The problem we are seeing is that when we tested from mobile devices we appear to have been directed to one load balancer and desktops were directed through the other. I don't know the specific for why this was the case. The issue though. Each load balancer served a different document despite having the same PadID. Checking the logs showed only one pad having been created on this day also.

We turned off the secondary and set that as a failover instead. All devices now showed the same document, that being the one from the desktop machines. When we turned the primary off forcing the secondary to act as fail over all devices saw the other document that the mobile devices initially saw.

The weirdness here is that they share the same PadID.

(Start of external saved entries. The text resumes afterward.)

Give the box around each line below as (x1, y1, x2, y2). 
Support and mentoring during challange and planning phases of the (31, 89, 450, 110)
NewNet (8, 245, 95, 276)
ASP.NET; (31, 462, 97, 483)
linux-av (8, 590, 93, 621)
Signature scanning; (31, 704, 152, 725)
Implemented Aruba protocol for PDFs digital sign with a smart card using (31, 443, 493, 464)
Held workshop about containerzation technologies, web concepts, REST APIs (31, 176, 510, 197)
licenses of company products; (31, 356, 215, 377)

I've been searching for things related to this and I've not come across this specific issue yet. I've found a number of conversations around load testing and a few around load balancing but the load balancing ones never seemed to reach any conclusion.

For reference, I'm involved with a project trying to deploy this to a production environment for collaboration in emergency situations. I'm not a node.js dev so please take that into account when asking techy questions around this. I don't mind being asked questions that may seem simple or obvious to a node.js dev, in fact it's likely needed. I'm also part of a team and I have very limited access to the production servers. I am however in close contact with the sysadmins that do take care of that side of things.

@lpagliari
Contributor

Hi, @Unifex, it looks like each instance of Etherpad has its own database. Are you guys using a remote DB to store the pads? Do you have access to the settings.json on the Etherpad root folder? Could you tell us the DB config on that file?

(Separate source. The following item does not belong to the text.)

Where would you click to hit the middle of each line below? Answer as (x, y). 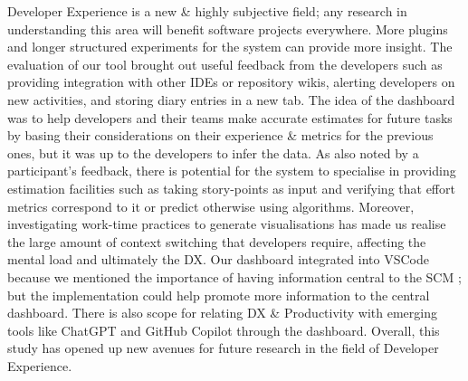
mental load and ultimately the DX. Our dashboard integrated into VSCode (218, 259)
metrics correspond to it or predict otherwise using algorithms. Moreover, (211, 206)
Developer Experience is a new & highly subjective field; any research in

I am not aware of any doc about load balancing for Etherpad and I don't know if it is prepared to replicate its changes through different DBs for redundancy, so maybe having one DB for each instance is what is making you have this behavior.

@Unifex
Unifex commented Dec 8, 2016

Hello @lpagliari,

Thanks for the reply. Just a heads up. My less that prompt response is due to living in the future and most of the world is sleeping while we're up here in New Zealand.

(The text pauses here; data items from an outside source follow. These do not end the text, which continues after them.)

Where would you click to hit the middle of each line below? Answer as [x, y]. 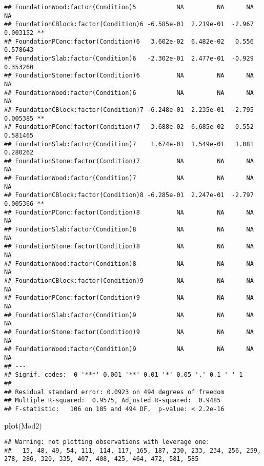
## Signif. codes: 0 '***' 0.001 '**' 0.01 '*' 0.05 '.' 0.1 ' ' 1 [124, 375]
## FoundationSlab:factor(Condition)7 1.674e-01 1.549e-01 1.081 [129, 144]
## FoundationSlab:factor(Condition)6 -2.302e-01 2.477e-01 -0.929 [129, 58]
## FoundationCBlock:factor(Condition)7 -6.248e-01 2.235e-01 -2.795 [129, 110]
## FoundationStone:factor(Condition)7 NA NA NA [129, 161]
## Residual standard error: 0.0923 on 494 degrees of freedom [114, 392]
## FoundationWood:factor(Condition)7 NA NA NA [129, 178]
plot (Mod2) [23, 425]

I believe that we only have one DB. We definitely only have one DB server for it. I've put in a request with the sysadmins to verify that this is the case. I'm hoping to find that one is pointing at the DB server and the other is misconfigured (default dirtyDB still in place perhaps...)

Should have a response within half an hour.

Thanks again for the reply.

Regards,
Gold

@Unifex
Unifex commented Dec 8, 2016

Okay, Have just heard back and both of the load balanced servers are indeed pointing at the same database on the same database servers. We verified in on the postgres server and can see both servers with a connection to the DB. I asked that the sysadmin actually eyeball the settings.json file too and they're the same. He went one step further and checked the hash on the file and they're identical.

What we have noticed though, APIKEY.txt are the same on both, but SESSIONKEY.txt are different.

Looking at that now.

@Unifex
Unifex commented Dec 9, 2016

SESSIONKEY.txt didn't appear to play any significant role.

We did notice that the "head" parameter had different values for each server and that it is used in building the key for the key:value store.

e.g.
`eth1

pad:58483aee8a6dd9.65340416 | {"atext":{"text":"Test\n\nUntest?\n\n\n","attribs":"4+45|4+b|1+1"},"pool":{"numToAttrib":{"0":["author","a.kFcgC1Xr1xVyK6VP"],"1":["author","a.KokfEaKFHuLOrj8Q"],"2":["author","a.XqjPbBqDZM7WEIv6"],"3":["author","a.UTXpIyYgqxjhQBJN"],"4":["author","a.6adq2JkT7Yv40gBK"],"5":["author","a.vPuSKAf3Gx2voZlH"]},"nextNum":6},"head":95,"chatHead":-1,"publicStatus":false,"passwordHash":null,"savedRevisions":[]}

eth2

pad:58483aee8a6dd9.65340416 | {"atext":{"text":"Test\n\nTest\n\nWTH\n\n...\n\n\n","attribs":"4+45|8+i|1+1"},"pool":{"numToAttrib":{"0":["author","a.kFcgC1Xr1xVyK6VP"],"1":["author","a.KokfEaKFHuLOrj8Q"],"2":["author","a.XqjPbBqDZM7WEIv6"],"3":["author","a.UTXpIyYgqxjhQBJN"],"4":["author","a.6adq2JkT7Yv40gBK"],"5":["author","a.VImJzfCalZs11fia"]},"nextNum":6},"head":105,"chatHead":0,"publicStatus":false,"passwordHash":null,"savedRevisions":[]}
`

We're at the point of giving up on load balancing this and going for a failover approach. High availability is the primary goal for us.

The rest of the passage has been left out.